What is needed: Write out the listing below exactly, and omit any images you find in it.

Working data:
Start of Block

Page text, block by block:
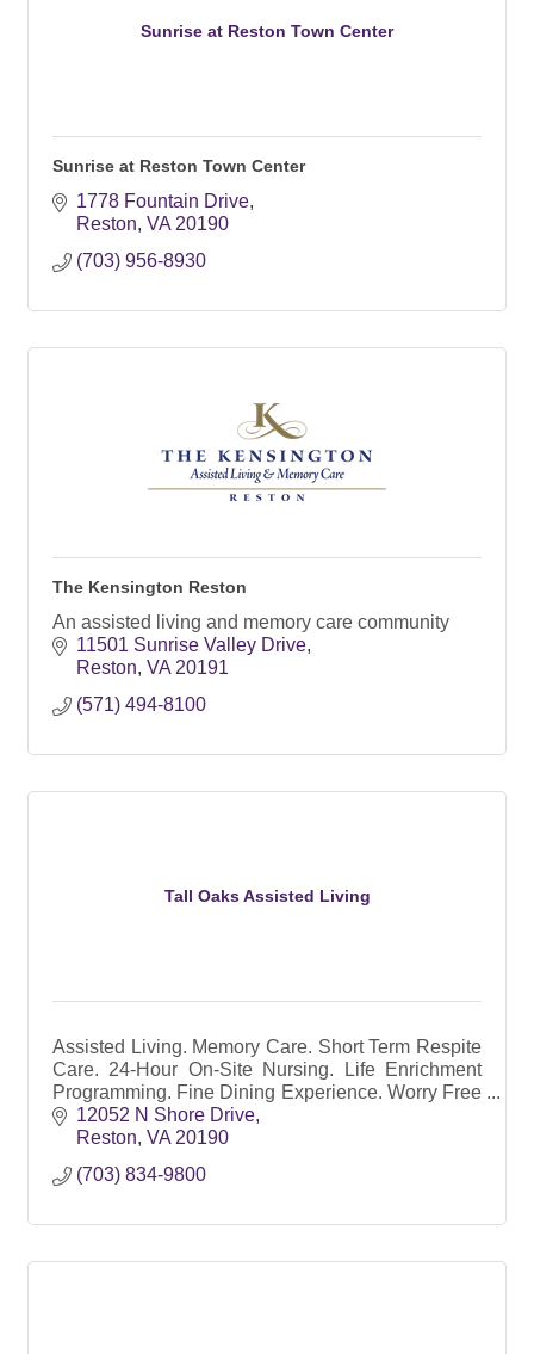
Sunrise at Reston Town Center
Sunrise at Reston Town Center
1778 Fountain Drive
Reston VA 20190
(703) 956-8930
The Kensington Reston
An assisted living and memory care community
11501 Sunrise Valley Drive
Reston VA 20191
(571) 494-8100
Tall Oaks Assisted Living
Assisted Living. Memory Care. Short Term Respite
Care. 24-Hour On-Site Nursing. Life Enrichment
Programming. Fine Dining Experience. Worry Free
Senior Living. Medication Administration Included.
12052 N Shore Drive
Reston VA 20190
(703) 834-9800
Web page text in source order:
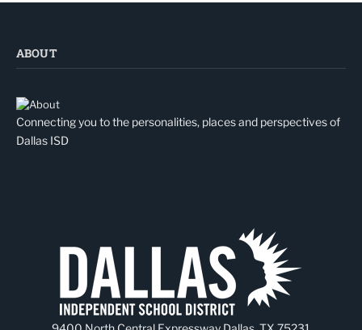
ABOUT
Connecting you to the personalities, places and perspectives of
Dallas ISD
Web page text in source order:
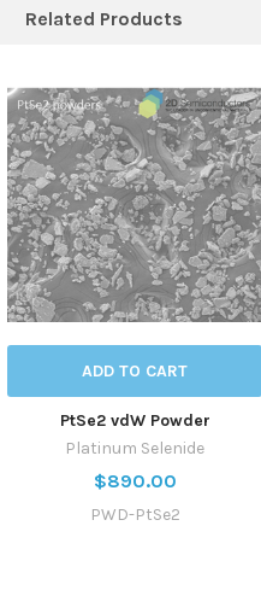
Related Products
ADD TO CART
PtSe2 vdW Powder
Platinum Selenide
$890.00
PWD-PtSe2
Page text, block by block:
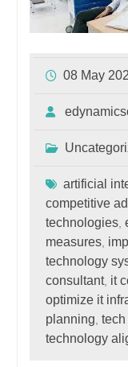
08 May
artificial
competitive
technologies,
measures,
technology
consultant, it
optimize it
planning
technology
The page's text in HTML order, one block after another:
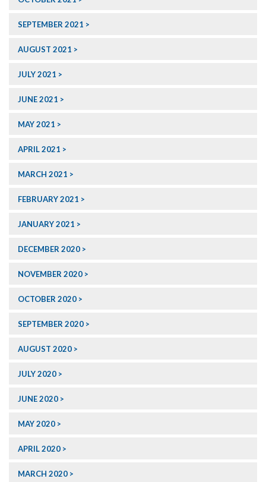
SEPTEMBER 2021
AUGUST 2021
JULY 2021
JUNE 2021
MAY 2021
APRIL 2021
MARCH 2021
FEBRUARY 2021
JANUARY 2021
DECEMBER 2020
NOVEMBER 2020
OCTOBER 2020
SEPTEMBER 2020
AUGUST 2020
JULY 2020
JUNE 2020
MAY 2020
APRIL 2020
MARCH 2020
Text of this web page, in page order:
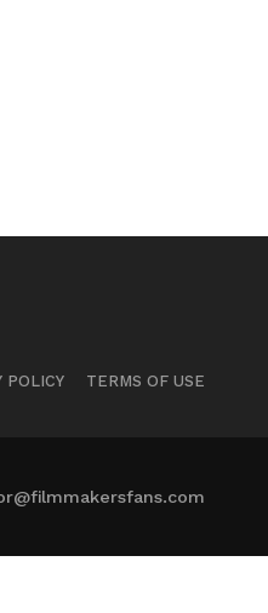
POLICY TERMS OF USE
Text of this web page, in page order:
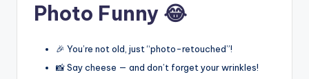
Photo Funny 😂
🎉 You’re not old, just “photo-retouched”!
📸 Say cheese — and don’t forget your wrinkles!
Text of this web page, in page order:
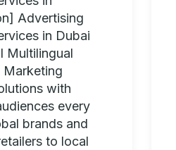
Advertising
in Dubai
Multilingual
Marketing
with
every
brands and
to local

End of Block

Result of the exercise:
Page text, block by block:
Sunrise at Reston Town Center
Sunrise at Reston Town Center
1778 Fountain Drive
Reston VA 20190
(703) 956-8930
The Kensington Reston
An assisted living and memory care community
11501 Sunrise Valley Drive
Reston VA 20191
(571) 494-8100
Tall Oaks Assisted Living
Assisted Living. Memory Care. Short Term Respite
Care. 24-Hour On-Site Nursing. Life Enrichment
Programming. Fine Dining Experience. Worry Free
Senior Living. Medication Administration Included.
12052 N Shore Drive
Reston VA 20190
(703) 834-9800
Web page text in source order:
ABOUT
Connecting you to the personalities, places and perspectives of
Dallas ISD
Web page text in source order:
Related Products
ADD TO CART
PtSe2 vdW Powder
Platinum Selenide
$890.00
PWD-PtSe2
Page text, block by block:
08 May
artificial
competitive
technologies,
measures,
technology
consultant, it
optimize it
planning
technology
The page's text in HTML order, one block after another:
SEPTEMBER 2021
AUGUST 2021
JULY 2021
JUNE 2021
MAY 2021
APRIL 2021
MARCH 2021
FEBRUARY 2021
JANUARY 2021
DECEMBER 2020
NOVEMBER 2020
OCTOBER 2020
SEPTEMBER 2020
AUGUST 2020
JULY 2020
JUNE 2020
MAY 2020
APRIL 2020
MARCH 2020
Text of this web page, in page order:
POLICY TERMS OF USE
Text of this web page, in page order:
Photo Funny 😂
🎉 You’re not old, just “photo-retouched”!
📸 Say cheese — and don’t forget your wrinkles!
Text of this web page, in page order:
Advertising
in Dubai
Multilingual
Marketing
with
every
brands and
to local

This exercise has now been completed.